The answer must be every line from the entries below that includes "simple".
──────
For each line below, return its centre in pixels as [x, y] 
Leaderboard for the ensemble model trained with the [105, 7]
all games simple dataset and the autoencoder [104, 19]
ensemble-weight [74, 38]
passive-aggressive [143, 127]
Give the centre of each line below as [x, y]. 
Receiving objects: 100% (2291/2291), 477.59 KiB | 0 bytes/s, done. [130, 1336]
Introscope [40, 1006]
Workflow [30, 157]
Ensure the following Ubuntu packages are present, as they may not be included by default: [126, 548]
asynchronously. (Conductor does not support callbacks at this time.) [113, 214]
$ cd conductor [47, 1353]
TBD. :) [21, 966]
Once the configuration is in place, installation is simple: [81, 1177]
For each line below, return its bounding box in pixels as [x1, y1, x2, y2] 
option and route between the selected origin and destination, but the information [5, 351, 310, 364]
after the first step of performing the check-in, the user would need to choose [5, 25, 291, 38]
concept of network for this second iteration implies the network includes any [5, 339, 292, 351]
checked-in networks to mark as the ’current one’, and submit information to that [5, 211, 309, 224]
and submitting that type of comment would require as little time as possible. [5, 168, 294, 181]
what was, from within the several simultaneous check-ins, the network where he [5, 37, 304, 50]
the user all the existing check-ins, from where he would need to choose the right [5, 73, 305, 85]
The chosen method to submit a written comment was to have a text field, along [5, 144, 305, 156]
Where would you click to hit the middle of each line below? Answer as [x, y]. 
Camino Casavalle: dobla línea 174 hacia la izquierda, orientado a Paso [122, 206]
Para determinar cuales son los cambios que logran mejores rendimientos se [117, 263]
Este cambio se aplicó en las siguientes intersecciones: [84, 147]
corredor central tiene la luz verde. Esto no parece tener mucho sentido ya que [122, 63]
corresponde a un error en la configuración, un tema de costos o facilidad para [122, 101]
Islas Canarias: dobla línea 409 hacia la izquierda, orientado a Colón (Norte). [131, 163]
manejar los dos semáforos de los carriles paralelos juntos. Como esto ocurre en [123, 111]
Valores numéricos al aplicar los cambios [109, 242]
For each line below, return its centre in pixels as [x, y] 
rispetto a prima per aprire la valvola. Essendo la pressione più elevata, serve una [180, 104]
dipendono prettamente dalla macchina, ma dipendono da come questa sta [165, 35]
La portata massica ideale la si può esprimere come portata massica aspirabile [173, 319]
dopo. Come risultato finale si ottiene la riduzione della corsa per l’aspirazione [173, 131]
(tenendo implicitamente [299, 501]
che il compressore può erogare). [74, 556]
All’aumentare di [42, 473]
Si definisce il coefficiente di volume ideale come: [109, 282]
──────
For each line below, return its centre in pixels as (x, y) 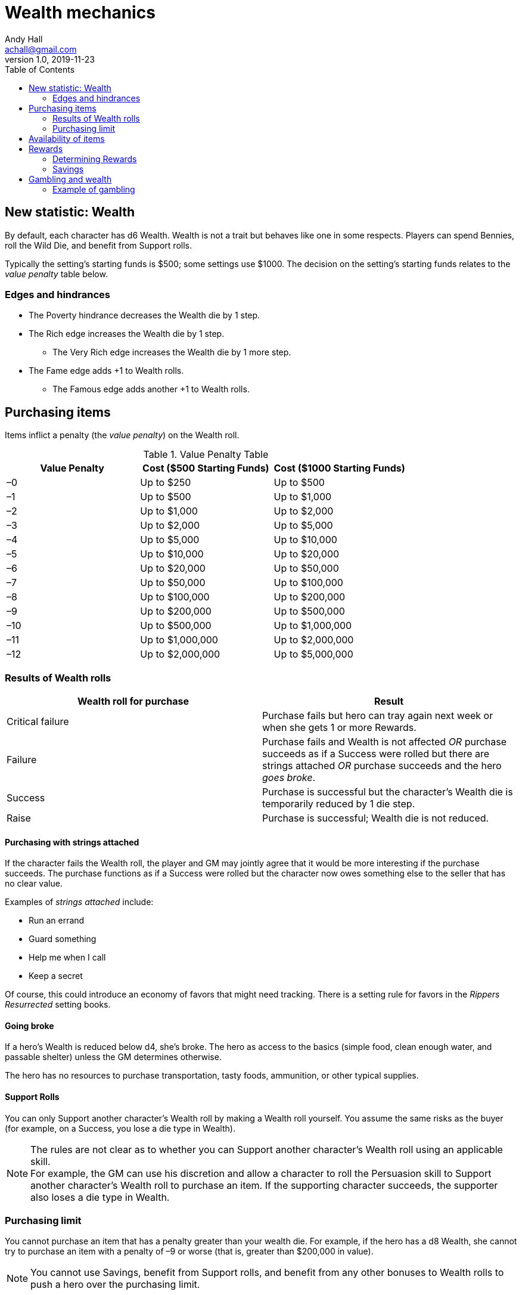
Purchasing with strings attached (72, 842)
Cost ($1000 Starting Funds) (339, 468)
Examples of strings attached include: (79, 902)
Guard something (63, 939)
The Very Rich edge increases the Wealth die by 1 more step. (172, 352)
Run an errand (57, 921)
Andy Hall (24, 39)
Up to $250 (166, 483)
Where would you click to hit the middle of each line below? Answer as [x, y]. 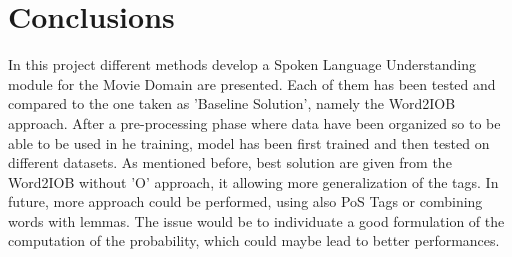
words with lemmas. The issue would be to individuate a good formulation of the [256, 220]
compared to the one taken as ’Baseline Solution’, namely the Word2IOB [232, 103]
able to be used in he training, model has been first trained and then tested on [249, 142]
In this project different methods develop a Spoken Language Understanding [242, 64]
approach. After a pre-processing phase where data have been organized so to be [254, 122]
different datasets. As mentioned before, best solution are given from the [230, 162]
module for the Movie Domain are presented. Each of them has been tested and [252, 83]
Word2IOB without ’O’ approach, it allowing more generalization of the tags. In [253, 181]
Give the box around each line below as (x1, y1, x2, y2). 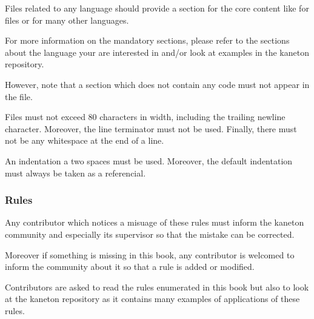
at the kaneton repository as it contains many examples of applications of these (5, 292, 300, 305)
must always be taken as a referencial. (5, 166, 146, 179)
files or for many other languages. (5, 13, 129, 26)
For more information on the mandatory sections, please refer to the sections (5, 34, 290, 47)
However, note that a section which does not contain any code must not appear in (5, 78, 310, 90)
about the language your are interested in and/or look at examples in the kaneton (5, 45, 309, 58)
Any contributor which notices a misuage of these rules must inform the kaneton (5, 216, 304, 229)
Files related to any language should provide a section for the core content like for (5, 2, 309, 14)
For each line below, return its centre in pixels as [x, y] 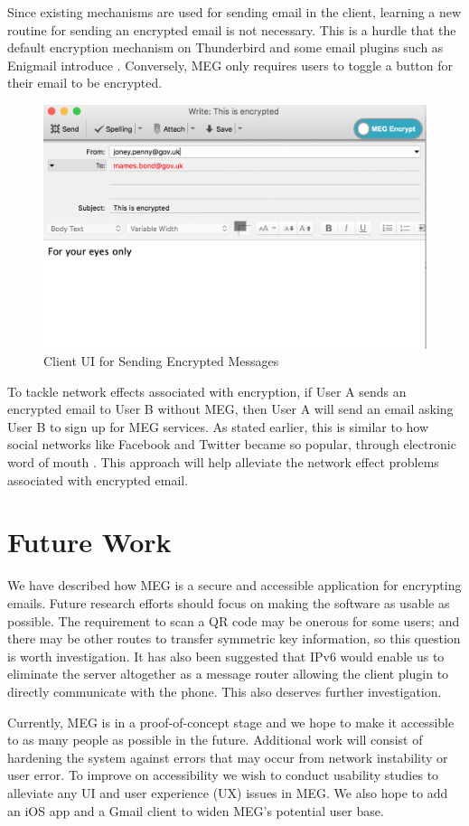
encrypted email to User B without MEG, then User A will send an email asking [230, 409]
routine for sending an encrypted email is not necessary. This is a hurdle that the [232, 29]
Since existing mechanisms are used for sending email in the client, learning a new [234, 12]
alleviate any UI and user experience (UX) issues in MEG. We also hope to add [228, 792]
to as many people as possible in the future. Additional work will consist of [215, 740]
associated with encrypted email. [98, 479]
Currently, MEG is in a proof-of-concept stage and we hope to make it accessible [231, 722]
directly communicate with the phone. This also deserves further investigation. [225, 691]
──────
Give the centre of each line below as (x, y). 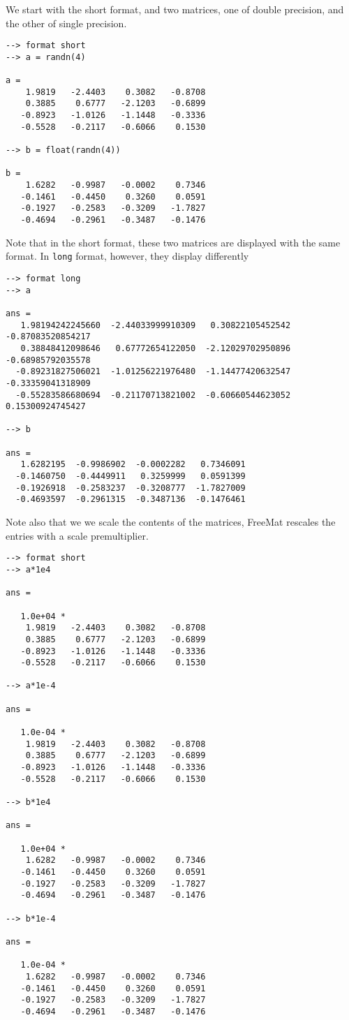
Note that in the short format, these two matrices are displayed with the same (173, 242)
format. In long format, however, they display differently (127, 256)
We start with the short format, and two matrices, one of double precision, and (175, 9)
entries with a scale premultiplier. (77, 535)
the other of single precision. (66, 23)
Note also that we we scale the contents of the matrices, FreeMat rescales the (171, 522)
──────
Output below:
all games simple dataset and the autoencoder [104, 19]
Once the configuration is in place, installation is simple: [81, 1177]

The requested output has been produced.